'''
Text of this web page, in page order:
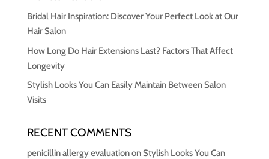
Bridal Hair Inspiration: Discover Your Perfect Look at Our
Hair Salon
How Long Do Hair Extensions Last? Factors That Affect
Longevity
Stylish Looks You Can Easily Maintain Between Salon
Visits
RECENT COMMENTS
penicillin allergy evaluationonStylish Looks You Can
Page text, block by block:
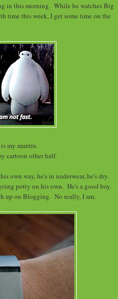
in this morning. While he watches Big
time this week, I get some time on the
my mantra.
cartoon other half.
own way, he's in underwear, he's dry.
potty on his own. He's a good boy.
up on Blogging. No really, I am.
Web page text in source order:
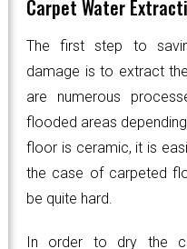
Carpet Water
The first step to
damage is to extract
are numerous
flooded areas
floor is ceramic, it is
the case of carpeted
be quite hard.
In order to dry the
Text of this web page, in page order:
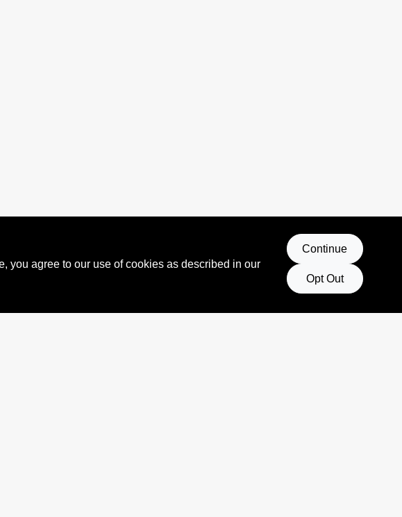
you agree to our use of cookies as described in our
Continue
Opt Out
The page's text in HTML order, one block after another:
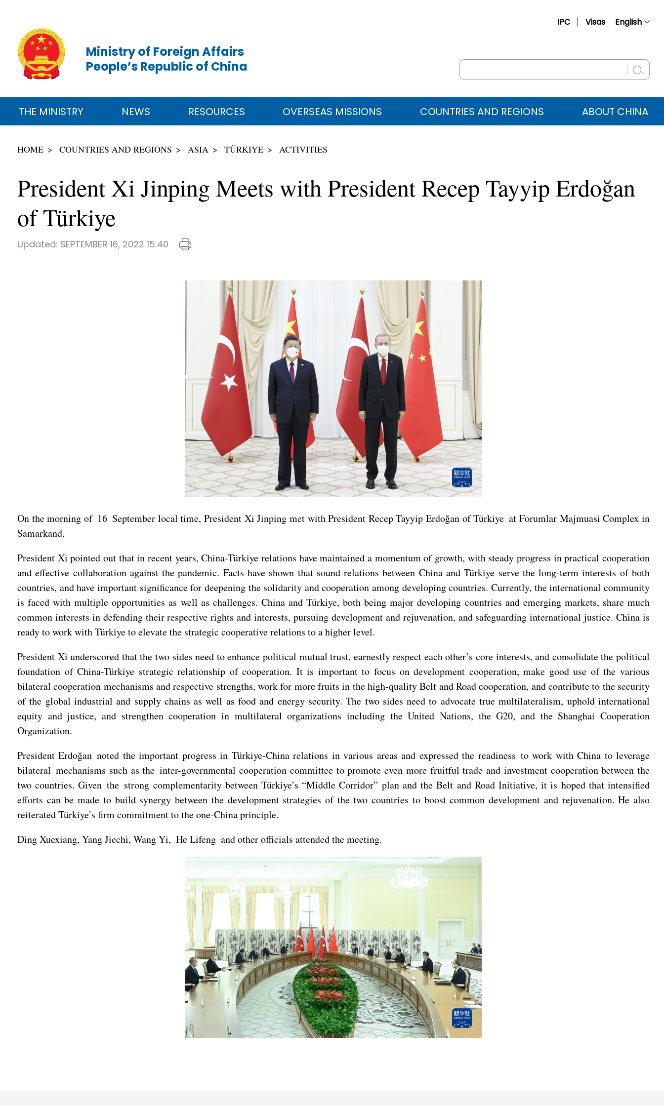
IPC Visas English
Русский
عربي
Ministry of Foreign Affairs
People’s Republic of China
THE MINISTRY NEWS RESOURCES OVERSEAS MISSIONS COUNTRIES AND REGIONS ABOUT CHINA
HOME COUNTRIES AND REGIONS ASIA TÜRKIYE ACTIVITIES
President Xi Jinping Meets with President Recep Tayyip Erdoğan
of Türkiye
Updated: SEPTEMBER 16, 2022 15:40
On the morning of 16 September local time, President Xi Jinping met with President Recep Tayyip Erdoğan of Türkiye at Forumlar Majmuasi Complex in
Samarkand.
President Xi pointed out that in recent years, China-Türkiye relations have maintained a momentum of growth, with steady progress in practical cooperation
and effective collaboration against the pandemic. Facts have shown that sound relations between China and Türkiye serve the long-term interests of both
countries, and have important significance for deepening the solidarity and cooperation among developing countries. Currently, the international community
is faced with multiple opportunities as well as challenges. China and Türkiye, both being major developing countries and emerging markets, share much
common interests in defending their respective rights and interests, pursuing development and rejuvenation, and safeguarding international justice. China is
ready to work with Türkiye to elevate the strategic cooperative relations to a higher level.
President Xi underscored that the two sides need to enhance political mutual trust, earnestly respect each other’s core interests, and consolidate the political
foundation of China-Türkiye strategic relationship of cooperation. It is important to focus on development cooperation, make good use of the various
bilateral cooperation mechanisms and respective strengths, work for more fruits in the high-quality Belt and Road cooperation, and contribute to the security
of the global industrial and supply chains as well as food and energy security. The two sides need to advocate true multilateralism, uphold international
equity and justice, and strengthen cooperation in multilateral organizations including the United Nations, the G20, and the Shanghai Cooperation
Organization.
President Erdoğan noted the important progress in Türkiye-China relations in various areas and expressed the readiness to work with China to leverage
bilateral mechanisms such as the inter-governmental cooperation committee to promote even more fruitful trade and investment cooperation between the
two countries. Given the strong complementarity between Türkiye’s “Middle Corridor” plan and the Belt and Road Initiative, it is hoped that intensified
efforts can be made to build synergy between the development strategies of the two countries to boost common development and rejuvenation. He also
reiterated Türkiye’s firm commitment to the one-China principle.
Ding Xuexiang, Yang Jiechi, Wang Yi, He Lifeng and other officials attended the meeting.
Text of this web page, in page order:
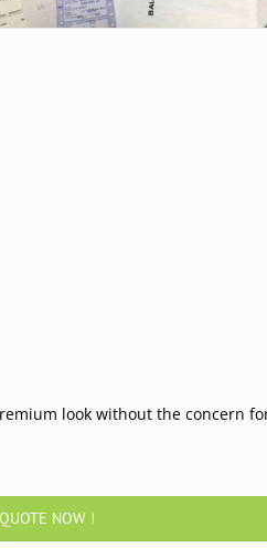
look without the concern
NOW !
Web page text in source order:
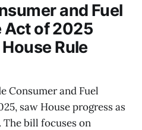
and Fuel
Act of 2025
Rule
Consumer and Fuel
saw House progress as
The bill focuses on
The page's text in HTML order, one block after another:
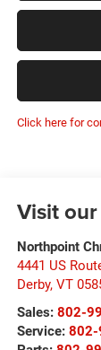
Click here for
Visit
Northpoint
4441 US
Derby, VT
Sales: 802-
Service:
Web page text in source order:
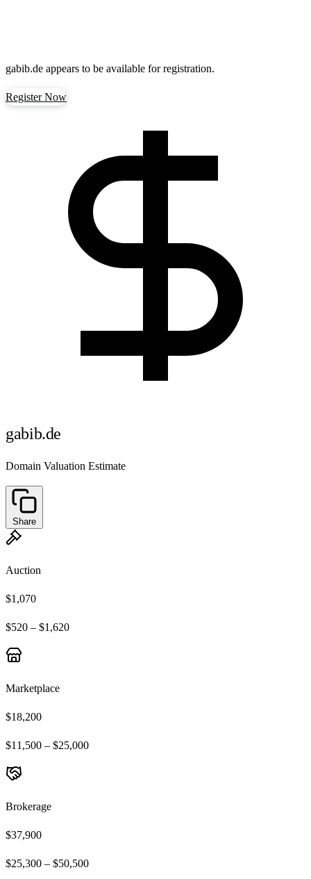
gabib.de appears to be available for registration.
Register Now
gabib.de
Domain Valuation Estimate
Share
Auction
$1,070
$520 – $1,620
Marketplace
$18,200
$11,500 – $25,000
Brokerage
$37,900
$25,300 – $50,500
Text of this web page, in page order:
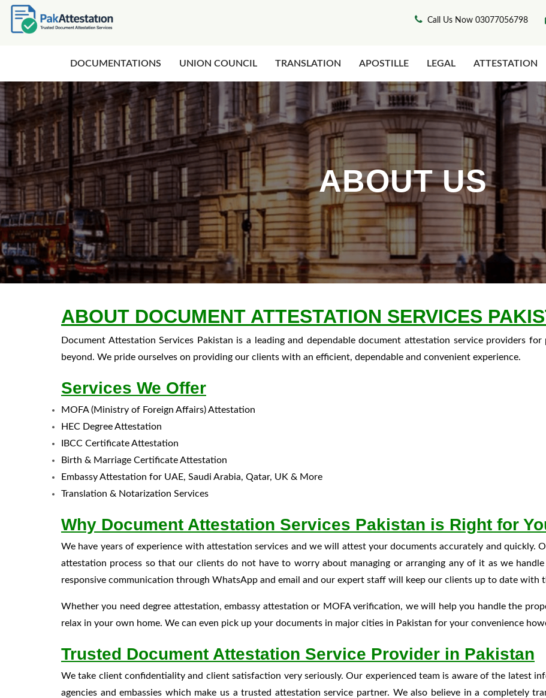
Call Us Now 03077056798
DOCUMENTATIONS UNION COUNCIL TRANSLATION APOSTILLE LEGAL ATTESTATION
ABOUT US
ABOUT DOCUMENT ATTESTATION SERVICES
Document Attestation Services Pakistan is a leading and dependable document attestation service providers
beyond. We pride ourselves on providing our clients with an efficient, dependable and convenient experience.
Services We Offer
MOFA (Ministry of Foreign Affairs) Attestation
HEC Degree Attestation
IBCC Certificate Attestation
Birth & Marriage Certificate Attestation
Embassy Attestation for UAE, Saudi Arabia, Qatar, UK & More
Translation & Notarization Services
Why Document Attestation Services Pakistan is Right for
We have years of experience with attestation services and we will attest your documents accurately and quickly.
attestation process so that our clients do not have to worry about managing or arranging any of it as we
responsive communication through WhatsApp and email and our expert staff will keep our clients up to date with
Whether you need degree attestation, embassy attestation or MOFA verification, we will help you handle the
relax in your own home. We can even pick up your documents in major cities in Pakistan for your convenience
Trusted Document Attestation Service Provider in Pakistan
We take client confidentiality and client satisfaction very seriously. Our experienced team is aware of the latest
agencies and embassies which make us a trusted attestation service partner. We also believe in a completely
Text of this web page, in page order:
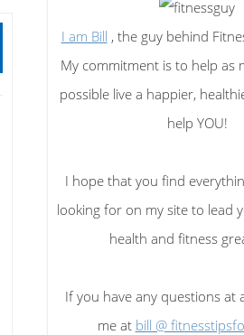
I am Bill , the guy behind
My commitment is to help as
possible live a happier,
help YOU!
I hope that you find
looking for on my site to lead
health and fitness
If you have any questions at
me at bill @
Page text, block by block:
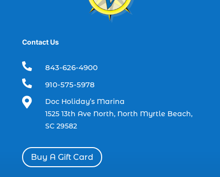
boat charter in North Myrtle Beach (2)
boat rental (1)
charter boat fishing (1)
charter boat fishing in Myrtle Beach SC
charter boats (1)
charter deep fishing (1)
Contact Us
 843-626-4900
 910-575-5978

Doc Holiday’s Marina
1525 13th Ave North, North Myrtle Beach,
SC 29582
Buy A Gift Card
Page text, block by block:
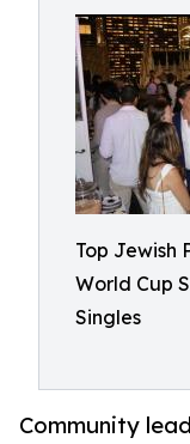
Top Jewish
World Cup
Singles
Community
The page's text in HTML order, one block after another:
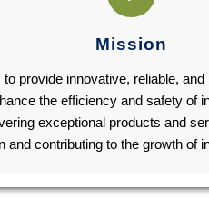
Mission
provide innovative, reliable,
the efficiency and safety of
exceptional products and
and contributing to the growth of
'''
'''
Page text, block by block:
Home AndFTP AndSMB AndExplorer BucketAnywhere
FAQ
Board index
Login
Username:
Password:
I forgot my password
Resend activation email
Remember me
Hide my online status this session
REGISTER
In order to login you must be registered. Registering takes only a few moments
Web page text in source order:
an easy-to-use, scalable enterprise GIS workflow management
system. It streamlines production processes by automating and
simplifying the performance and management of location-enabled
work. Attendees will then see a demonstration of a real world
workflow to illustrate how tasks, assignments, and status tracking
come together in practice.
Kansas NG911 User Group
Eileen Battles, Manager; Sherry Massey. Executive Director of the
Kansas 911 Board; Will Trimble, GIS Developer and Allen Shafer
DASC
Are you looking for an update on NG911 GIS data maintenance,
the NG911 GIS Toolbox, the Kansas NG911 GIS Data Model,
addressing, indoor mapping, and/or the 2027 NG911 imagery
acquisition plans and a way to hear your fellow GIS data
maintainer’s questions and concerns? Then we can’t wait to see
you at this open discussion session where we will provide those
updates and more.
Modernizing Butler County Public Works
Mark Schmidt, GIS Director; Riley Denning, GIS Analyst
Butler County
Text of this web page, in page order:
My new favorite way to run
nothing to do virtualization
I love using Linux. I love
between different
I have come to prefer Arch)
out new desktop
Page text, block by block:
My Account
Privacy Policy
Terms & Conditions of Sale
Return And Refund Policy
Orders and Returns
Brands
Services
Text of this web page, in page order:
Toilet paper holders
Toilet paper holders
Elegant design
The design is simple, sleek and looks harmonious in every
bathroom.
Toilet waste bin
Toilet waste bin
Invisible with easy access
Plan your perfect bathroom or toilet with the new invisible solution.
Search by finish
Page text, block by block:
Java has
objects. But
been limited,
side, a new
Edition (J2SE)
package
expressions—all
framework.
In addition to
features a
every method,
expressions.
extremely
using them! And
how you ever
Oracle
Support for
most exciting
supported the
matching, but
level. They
'''
> Exercise details
Copy, from the data above, every line where the word "commitment" appears.

> Exercise solution
reiterated Türkiye’s firm commitment to the one-China principle.
My commitment is to help as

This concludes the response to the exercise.